Extreme Dispute|Over a Cable Box


     CHICAGO (CN) – Two Chicago cops kept assaulting a woman after one cop knocked her out, then falsely charged her with assaulting them – all in a dispute over a borrowed cable box, the woman claims in Federal Court.



     Nicole Samuels and Ricco Acuna sued Chicago and its police Officers Christine Taylor and Carl Kirk.
     During the incident in July 2011, Samuels and Acuna lived with their infant son on the South Side in an apartment directly below Taylor’s apartment, according to the complaint. Kirk did not live in the building, but was dating Taylor, the couple says.
     “For reasons unknown, defendant Taylor began displaying hostility towards them – for a time prior to this incident both plaintiffs were harassed by defendant Taylor in various ways while defendant Taylor was on duty as a police officer (e.g. tickets, traffic stops, etc.),” the complaint states.
     “Shortly before this incident, defendant Taylor’s animosity towards plaintiffs became focused on a cable box she had lent plaintiffs a year or more prior. On more than one occasion leading up to the incident defendant Taylor would bang on plaintiffs’ front and/or back doors and demand the cable box be returned.
     “In the hopes of avoiding defendant Taylor, plaintiffs arranged for the building’s maintenance person to return the cable box.”
     But before that happened, the couple says, Taylor banged on their door.
     “Ms. Samuels approached the door and listened. Ms. Samuels heard defendant Taylor say words to the effect of: ‘go cut the power to [Ms. Samuels’] apartment – the heat will force her out.’
     “Within a minute, the power in plaintiffs’ apartment was off. Plaintiff did not want to go outside, but plaintiff knew her child could not stay in the apartment on a hot July day without the ability to run the air conditioning or even a fan,” the complaint states.
     “Ms. Samuels strapped her son into a high chair, grabbed her keys, and looked out the back door. Not seeing anyone, Ms. Samuels – still in her pajamas – decided to make a run for the breaker in the basement. …
     “Upon entering the basement, Ms. Samuels was confronted by defendant Taylor’s teenage son and a man she had seen multiple times at Taylor’s apartment, now known to plaintiffs as defendant Carl Kirk.
     “Immediately, defendant Kirk began yelling at Ms. Samuels about defendant Taylor’s cable box, so Ms.
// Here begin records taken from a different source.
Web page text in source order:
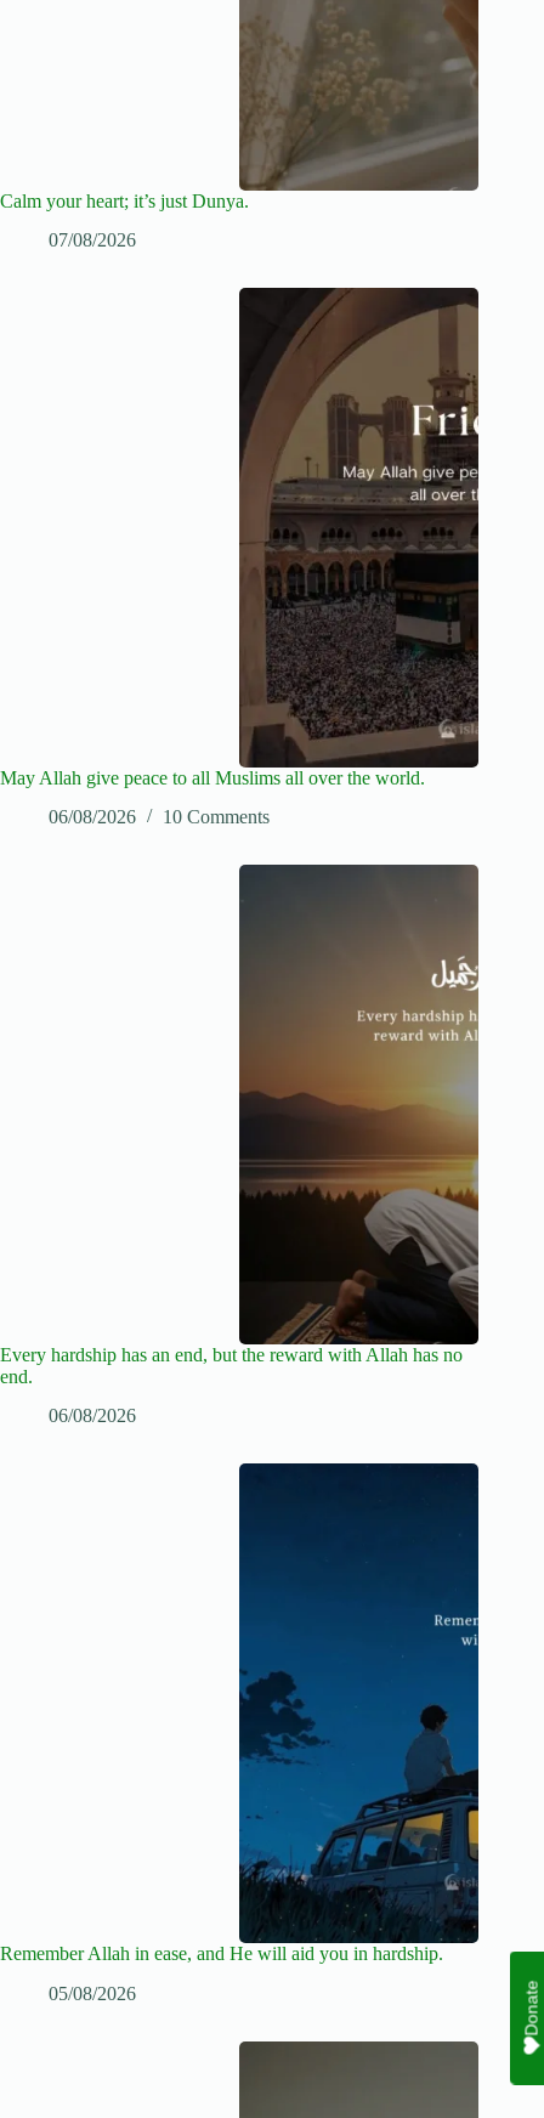
Calm your heart; it’s just Dunya.
07/08/2026
May Allah give peace to all Muslims all over the world.
06/08/2026
10 Comments
Every hardship has an end, but the reward with Allah has no
end.
06/08/2026
Remember Allah in ease, and He will aid you in hardship.
05/08/2026
Donate
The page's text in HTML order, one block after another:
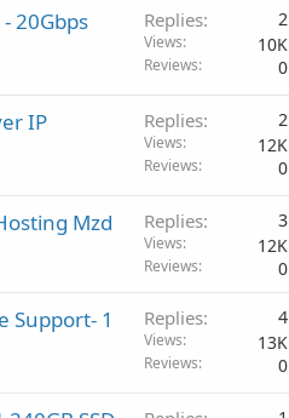
20Gbps
Replies 2
Views 10K
Reviews 0
IP
Replies 2
Views 12K
Reviews 0
Mzd Replies 3
Views 12K
Reviews 0
Support- 1
Replies 4
Views 13K
Reviews 0
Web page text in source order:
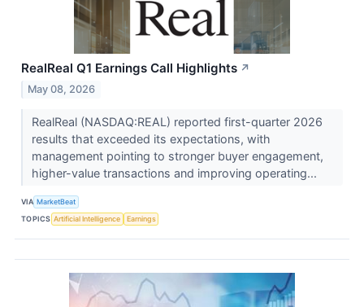
RealReal Q1 Earnings Call Highlights ↗
May 08, 2026
RealReal (NASDAQ:REAL) reported first-quarter 2026
results that exceeded its expectations, with
management pointing to stronger buyer engagement,
higher-value transactions and improving operating...
VIA MarketBeat
TOPICS Artificial Intelligence Earnings
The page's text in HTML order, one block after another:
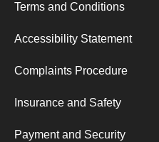
Terms and Conditions
Accessibility Statement
Complaints Procedure
Insurance and Safety
Payment and Security
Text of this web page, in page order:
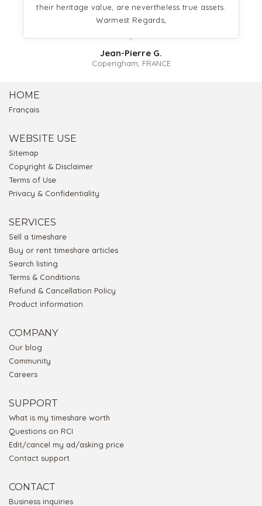
their heritage value, are nevertheless true assets.
Warmest Regards,
Jean-Pierre G.
Copengham, FRANCE
HOME
Français
WEBSITE USE
Sitemap
Copyright & Disclaimer
Terms of Use
Privacy & Confidentiality
SERVICES
Sell a timeshare
Buy or rent timeshare articles
Search listing
Terms & Conditions
Refund & Cancellation Policy
Product information
COMPANY
Our blog
Community
Careers
SUPPORT
What is my timeshare worth
Questions on RCI
Edit/cancel my ad/asking price
Contact support
CONTACT
Business inquiries
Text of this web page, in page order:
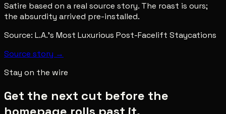
Satire based on a real source story. The roast is ours;
the absurdity arrived pre-installed.
Source: L.A.’s Most Luxurious Post-Facelift Staycations
Source story →
Stay on the wire
Get the next cut before the
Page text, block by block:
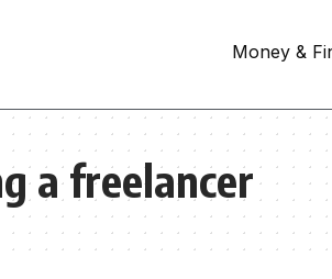
Money &
a freelancer
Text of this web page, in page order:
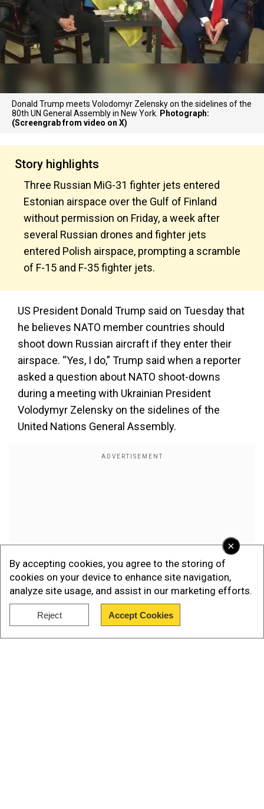
×
By accepting cookies, you agree to the storing of
cookies on your device to enhance site navigation,
analyze site usage, and assist in our marketing efforts.
Reject Accept Cookies
Donald Trump meets Volodomyr Zelensky on the sidelines of the
80th UN General Assembly in New York. Photograph:
(Screengrab from video on X)
Story highlights
Three Russian MiG-31 fighter jets entered
Estonian airspace over the Gulf of Finland
without permission on Friday, a week after
several Russian drones and fighter jets
entered Polish airspace, prompting a scramble
of F-15 and F-35 fighter jets.
US President Donald Trump said on Tuesday that
he believes NATO member countries should
shoot down Russian aircraft if they enter their
airspace. “Yes, I do,” Trump said when a reporter
asked a question about NATO shoot-downs
during a meeting with Ukrainian President
Volodymyr Zelensky on the sidelines of the
United Nations General Assembly.
Later, Trump stopped short of saying that the US
would join in the effort to shoot down violating

Samuels turned around and tried to make it back to her door,” the complaint states.
     Samuels claims Taylor entered the basement then and said, “Give us your keys. Let us in or we’re going to arrest you. We’re police – don’t be stupid or we’ll lock you up.”
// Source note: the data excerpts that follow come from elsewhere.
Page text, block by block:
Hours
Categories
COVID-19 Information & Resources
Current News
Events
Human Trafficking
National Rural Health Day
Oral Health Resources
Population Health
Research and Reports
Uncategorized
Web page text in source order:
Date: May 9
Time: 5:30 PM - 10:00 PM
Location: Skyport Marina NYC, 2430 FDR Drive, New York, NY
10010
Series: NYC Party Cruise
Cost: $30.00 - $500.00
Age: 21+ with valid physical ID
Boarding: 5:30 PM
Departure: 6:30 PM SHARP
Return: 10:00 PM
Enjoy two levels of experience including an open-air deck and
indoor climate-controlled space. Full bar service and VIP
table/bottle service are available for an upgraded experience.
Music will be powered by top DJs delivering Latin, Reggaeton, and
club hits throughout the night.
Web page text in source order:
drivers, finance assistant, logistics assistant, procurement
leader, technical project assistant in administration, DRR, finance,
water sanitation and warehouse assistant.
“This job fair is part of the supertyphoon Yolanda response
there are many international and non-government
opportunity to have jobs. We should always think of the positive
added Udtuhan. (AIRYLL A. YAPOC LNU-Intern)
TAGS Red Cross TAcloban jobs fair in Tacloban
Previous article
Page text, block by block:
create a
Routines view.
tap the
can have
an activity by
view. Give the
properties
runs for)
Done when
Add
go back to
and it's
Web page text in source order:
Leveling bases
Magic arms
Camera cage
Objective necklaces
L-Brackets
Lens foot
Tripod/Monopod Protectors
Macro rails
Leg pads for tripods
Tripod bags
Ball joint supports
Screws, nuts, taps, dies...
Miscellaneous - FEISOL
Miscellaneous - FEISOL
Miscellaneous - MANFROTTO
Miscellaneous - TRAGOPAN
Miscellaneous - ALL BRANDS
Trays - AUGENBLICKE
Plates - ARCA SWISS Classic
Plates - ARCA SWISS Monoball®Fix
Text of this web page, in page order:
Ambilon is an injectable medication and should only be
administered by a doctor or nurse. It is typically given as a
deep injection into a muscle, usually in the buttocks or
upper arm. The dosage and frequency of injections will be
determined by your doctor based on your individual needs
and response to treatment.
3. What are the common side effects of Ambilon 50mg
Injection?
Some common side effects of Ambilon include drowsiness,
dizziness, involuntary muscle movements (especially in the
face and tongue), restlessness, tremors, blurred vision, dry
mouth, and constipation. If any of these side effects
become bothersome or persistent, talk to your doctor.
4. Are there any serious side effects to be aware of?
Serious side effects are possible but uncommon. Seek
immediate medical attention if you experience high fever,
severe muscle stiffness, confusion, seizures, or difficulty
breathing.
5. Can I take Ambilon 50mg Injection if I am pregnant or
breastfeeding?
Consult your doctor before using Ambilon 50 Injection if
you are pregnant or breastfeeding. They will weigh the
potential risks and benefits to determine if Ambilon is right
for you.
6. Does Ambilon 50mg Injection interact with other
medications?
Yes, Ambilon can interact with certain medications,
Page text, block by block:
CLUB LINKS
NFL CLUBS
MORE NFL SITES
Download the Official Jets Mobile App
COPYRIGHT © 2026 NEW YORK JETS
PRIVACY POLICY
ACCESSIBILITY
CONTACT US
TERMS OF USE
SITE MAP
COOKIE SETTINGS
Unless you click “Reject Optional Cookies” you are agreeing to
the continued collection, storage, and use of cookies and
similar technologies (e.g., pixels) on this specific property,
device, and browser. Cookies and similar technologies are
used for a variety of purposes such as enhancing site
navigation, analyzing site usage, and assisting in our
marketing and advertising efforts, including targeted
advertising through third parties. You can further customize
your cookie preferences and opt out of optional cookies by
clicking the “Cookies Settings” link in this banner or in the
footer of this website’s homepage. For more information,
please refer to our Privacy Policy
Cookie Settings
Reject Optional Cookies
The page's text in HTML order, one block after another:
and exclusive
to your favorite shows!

     When she tried to escape, “Defendant Kirk pushed Ms. Samuels backwards and threw a barrage of punches to Ms. Samuels’ face and head, splitting her lips open and causing a large gash on her head,” according to the complaint.
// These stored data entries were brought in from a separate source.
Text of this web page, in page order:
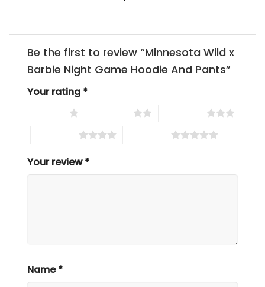
Be the first to review “Minnesota Wild x
Barbie Night Game Hoodie And Pants”
Your rating *
Your review*
Name*
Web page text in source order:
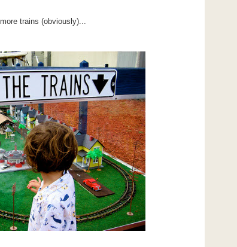
trains (obviously)...
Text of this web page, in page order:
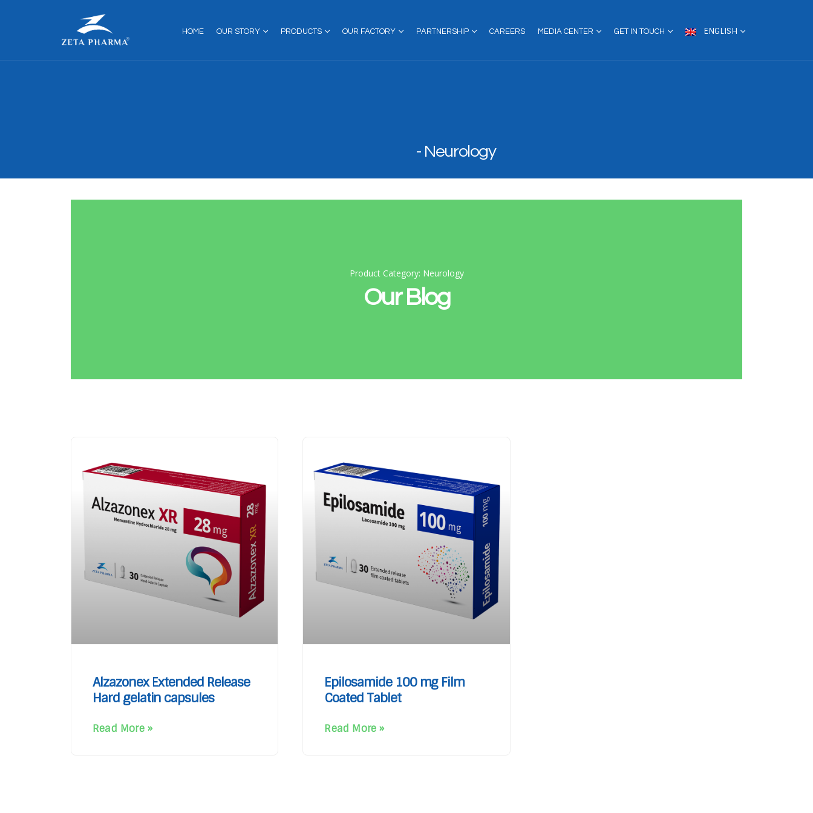
HOME OUR STORY PRODUCTS OUR FACTORY PARTNERSHIP CAREERS MEDIA CENTER GET IN TOUCH ENGLISH
Neurology
Product Category: Neurology
Our Blog
Alzazonex Extended Release
Hard gelatin capsules
Read More »
Epilosamide 100 mg Film
Coated Tablet
Read More »
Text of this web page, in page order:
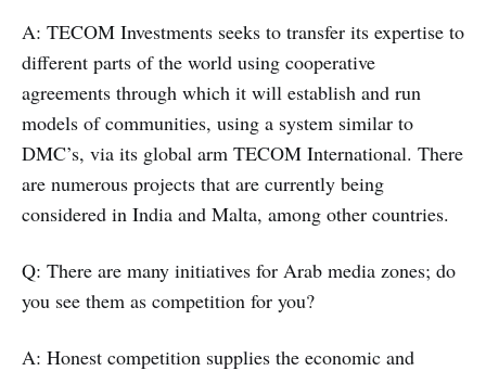
A: TECOM Investments seeks to transfer its expertise to
different parts of the world using cooperative
agreements through which it will establish and run
models of communities, using a system similar to
DMC’s, via its global arm TECOM International. There
are numerous projects that are currently being
considered in India and Malta, among other countries.
Q: There are many initiatives for Arab media zones; do
you see them as competition for you?
A: Honest competition supplies the economic and
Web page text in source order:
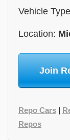
Vehicle
Location:
Join
Repo Cars |
Repos
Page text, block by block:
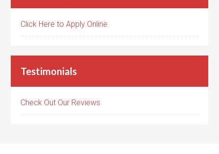
Click Here to Apply Online
Testimonials
Check Out Our Reviews
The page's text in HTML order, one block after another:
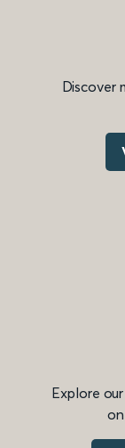
Discover
Explore
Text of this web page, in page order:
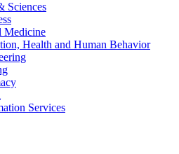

     “Ms. Samuels blacked out for a moment. When she came to, she was on the floor being hit by both defendants. Defendant Kirk put Ms. Samuels in a chokehold and attached one handcuff to Ms. Samuels. He then dragged her down the stairs into the foyer.
     “For the next several minutes, defendant Kirk repeatedly abused Ms. Samuels while defendant Taylor stood by watching. Defendant Kirk threw Ms. Samuels against walls, picked her up merely to throw her back down, struck her, and stomped on her back while she was lying defenseless on the ground.”
     When other police arrived, Samuels says, Kirk and Taylor accused her of assaulting them and she was taken to the station.
     When Acuna arrived at the police station, “Kirk claimed Mr. Acuna physically threatened him, knowing the allegations were false,” and he too was charged with battery of a police officer, the plaintiffs claim.
     The plaintiffs say they were acquitted at trial, and that “the judge stated he found the defendant officers’ testimony to be incredible and it was hard to believe they put their reputations on the line over a cable box.”
     They seek damages for excessive force, false arrest, failure to intervene, false imprisonment, malicious prosecution, and assault and battery.
     They are represented by Matthew Robison, with Barrido & Robison.